Zijun Long, Zaiqiao Meng, Gerardo Aragon Camarasa et al.

Vision Transformers (ViTs) have emerged as popular models in computer vision, demonstrating state-of-the-art performance across various tasks. This success typically follows a two-stage strategy involving pre-training on large-scale datasets using self-supervised signals, such as masked random patches, followed by fine-tuning on task-specific labeled datasets with cross-entropy loss. However, this reliance on cross-entropy loss has been identified as a limiting factor in ViTs, affecting their generalization and transferability to downstream tasks. Addressing this critical challenge, we introduce a novel Label-aware Contrastive Training framework, LaCViT, which significantly enhances the quality of embeddings in ViTs. LaCViT not only addresses the limitations of cross-entropy loss but also facilitates more effective transfer learning across diverse image classification tasks. Our comprehensive experiments on eight standard image classification datasets reveal that LaCViT statistically significantly enhances the performance of three evaluated ViTs by up-to 10.78% under Top-1 Accuracy.
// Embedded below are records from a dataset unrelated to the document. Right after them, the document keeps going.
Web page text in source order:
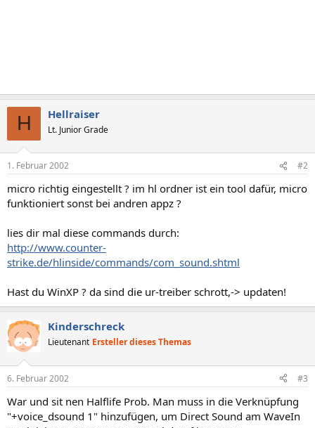
H Hellraiser
Lt. Junior Grade
1. Februar 2002 #2
micro richtig eingestellt ? im hl ordner ist ein tool dafür, micro
funktioniert sonst bei andren appz ?
lies dir mal diese commands durch:
http://www.counter-
strike.de/hlinside/commands/com_sound.shtml
Hast du WinXP ? da sind die ur-treiber schrott,-> updaten!
Kinderschreck
Lieutenant Ersteller dieses Themas
6. Februar 2002 #3
War und sit nen Halflife Prob. Man muss in die Verknüpfung
"+voice_dsound 1" hinzufügen, um Direct Sound am WaveIn
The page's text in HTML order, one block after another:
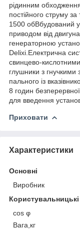
рідинним
постійного струму
1500 обВбудований
приводом від
генераторною
Delixi.Електрична
свинцево-
глушники з
пального із
8 годин безперервної
для введення
Приховати
Характеристики
Основні
Виробник
cos φ
Вага,кг
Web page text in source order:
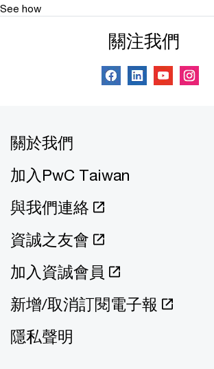
See how
關注我們
關於我們
加入PwC Taiwan
與我們連絡
資誠之友會
加入資誠會員
新增/取消訂閱電子報
隱私聲明
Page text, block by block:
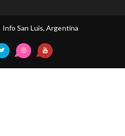
San Luis, Argentina
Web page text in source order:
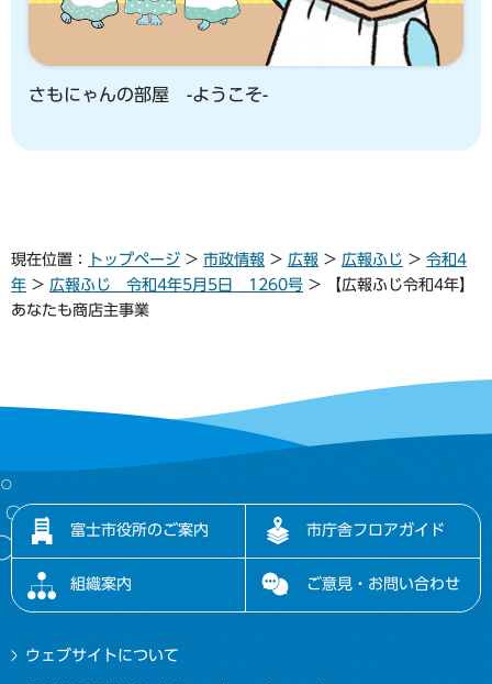
さもにゃんの部屋 -ようこそ-
現在位置： トップページ > 市政情報 > 広報 > 広報ふじ > 令和4
年 > 広報ふじ 令和4年5月5日 1260号 > 【広報ふじ令和4年】
あなたも商店主事業
富士市役所のご案内 市庁舎フロアガイド
組織案内 ご意見・お問い合わせ
ウェブサイトについて
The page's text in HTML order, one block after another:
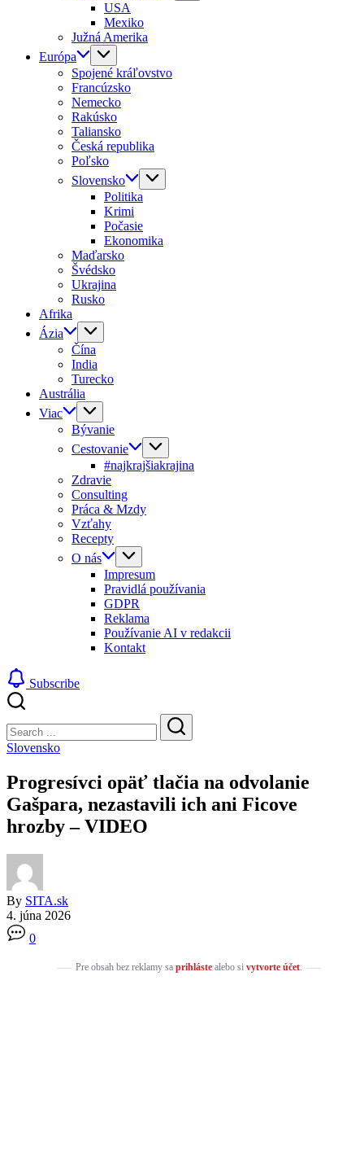
USA
Mexiko
Južná Amerika
Európa
Spojené kráľovstvo
Francúzsko
Nemecko
Rakúsko
Taliansko
Česká republika
Poľsko
Slovensko
Politika
Krimi
Počasie
Ekonomika
Maďarsko
Švédsko
Ukrajina
Rusko
Afrika
Ázia
Čína
India
Turecko
Austrália
Viac
Bývanie
Cestovanie
#najkrajšiakrajina
Zdravie
Consulting
Práca & Mzdy
Vzťahy
Recepty
O nás
Impresum
Pravidlá používania
GDPR
Reklama
Používanie AI v redakcii
Kontakt
Subscribe
Search
Search
Slovensko
Progresívci opäť tlačia na odvolanie
Gašpara, nezastavili ich ani Ficove
hrozby – VIDEO
By SITA.sk
4. júna 2026
0
Pre obsah bez reklamy sa prihlástealebo si vytvorte účet.

Zijun Long, George Killick, Lipeng Zhuang et al.

Image classification datasets exhibit a non-negligible fraction of mislabeled examples, often due to human error when one class superficially resembles another. This issue poses challenges in supervised contrastive learning (SCL), where the goal is to cluster together data points of the same class in the embedding space while distancing those of disparate classes. While such methods outperform those based on cross-entropy, they are not immune to labeling errors. However, while the detrimental effects of noisy labels in supervised learning are well-researched, their influence on SCL remains largely unexplored. Hence, we analyse the effect of label errors and examine how they disrupt the SCL algorithm's ability to distinguish between positive and negative sample pairs. Our analysis reveals that human labeling errors manifest as easy positive samples in around 99% of cases. We, therefore, propose D-SCL, a novel Debiased Supervised Contrastive Learning objective designed to mitigate the bias introduced by labeling errors. We demonstrate that D-SCL consistently outperforms state-of-the-art techniques for representation learning across diverse vision benchmarks, offering improved robustness to label errors.
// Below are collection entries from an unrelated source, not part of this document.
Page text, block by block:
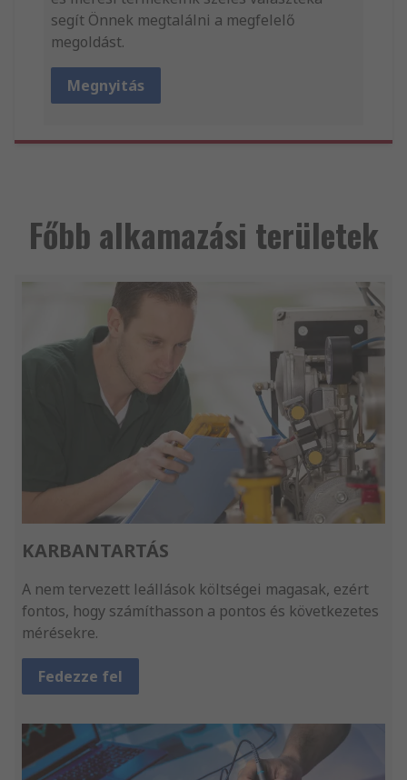
segít Önnek megtalálni a megfelelő
megoldást.
Megnyitás
Főbb alkamazási területek
KARBANTARTÁS
A nem tervezett leállások költségei magasak, ezért
fontos, hogy számíthasson a pontos és következetes
mérésekre.
Fedezze fel
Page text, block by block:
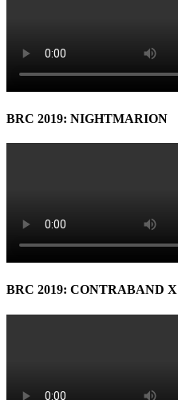
BRC 2019: NIGHTMARION
BRC 2019: CONTRABAND X
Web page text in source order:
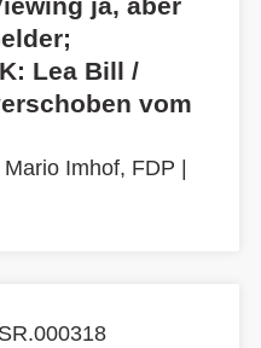
ja, aber
Lea Bill /
vom
Mario Imhof, FDP
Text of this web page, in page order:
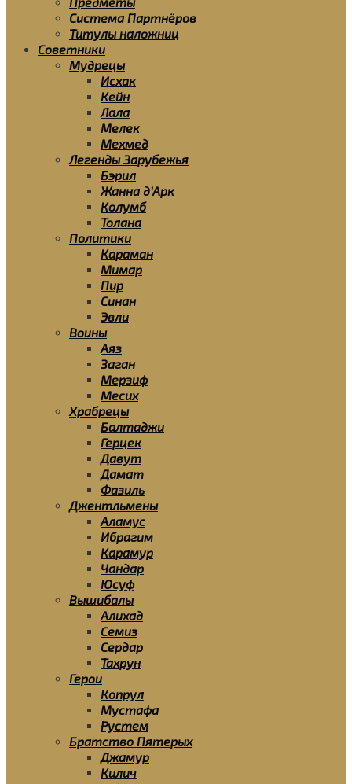
Система Партнёров
Титулы наложниц
Советники
Мудрецы
Исхак
Кейн
Лала
Мелек
Мехмед
Легенды Зарубежья
Бэрил
Жанна д’Арк
Колумб
Толана
Политики
Караман
Мимар
Пир
Синан
Эвли
Воины
Аяз
Заган
Мерзиф
Месих
Храбрецы
Балтаджи
Герцек
Давут
Дамат
Фазиль
Джентльмены
Аламус
Ибрагим
Карамур
Чандар
Юсуф
Вышибалы
Алихад
Семиз
Сердар
Тахрун
Герои
Копрул
Мустафа
Рустем
Братство Пятерых
Джамур
Килич

Zijun Long, George Killick, Richard McCreadie et al.

State-of-the-art image models predominantly follow a two-stage strategy: pre-training on large datasets and fine-tuning with cross-entropy loss. Many studies have shown that using cross-entropy can result in sub-optimal generalisation and stability. While the supervised contrastive loss addresses some limitations of cross-entropy loss by focusing on intra-class similarities and inter-class differences, it neglects the importance of hard negative mining. We propose that models will benefit from performance improvement by weighting negative samples based on their dissimilarity to positive counterparts. In this paper, we introduce a new supervised contrastive learning objective, SCHaNe, which incorporates hard negative sampling during the fine-tuning phase. Without requiring specialized architectures, additional data, or extra computational resources, experimental results indicate that SCHaNe outperforms the strong baseline BEiT-3 in Top-1 accuracy across various benchmarks, with significant gains of up to $3.32\%$ in few-shot learning settings and $3.41\%$ in full dataset fine-tuning. Importantly, our proposed objective sets a new state-of-the-art for base models on ImageNet-1k, achieving an 86.14\% accuracy. Furthermore, we demonstrate that the proposed objective yields better embeddings and explains the improved effectiveness observed in our experiments.

Lipeng Zhuang, Shiyu Fan, Florent P. Audonnet et al.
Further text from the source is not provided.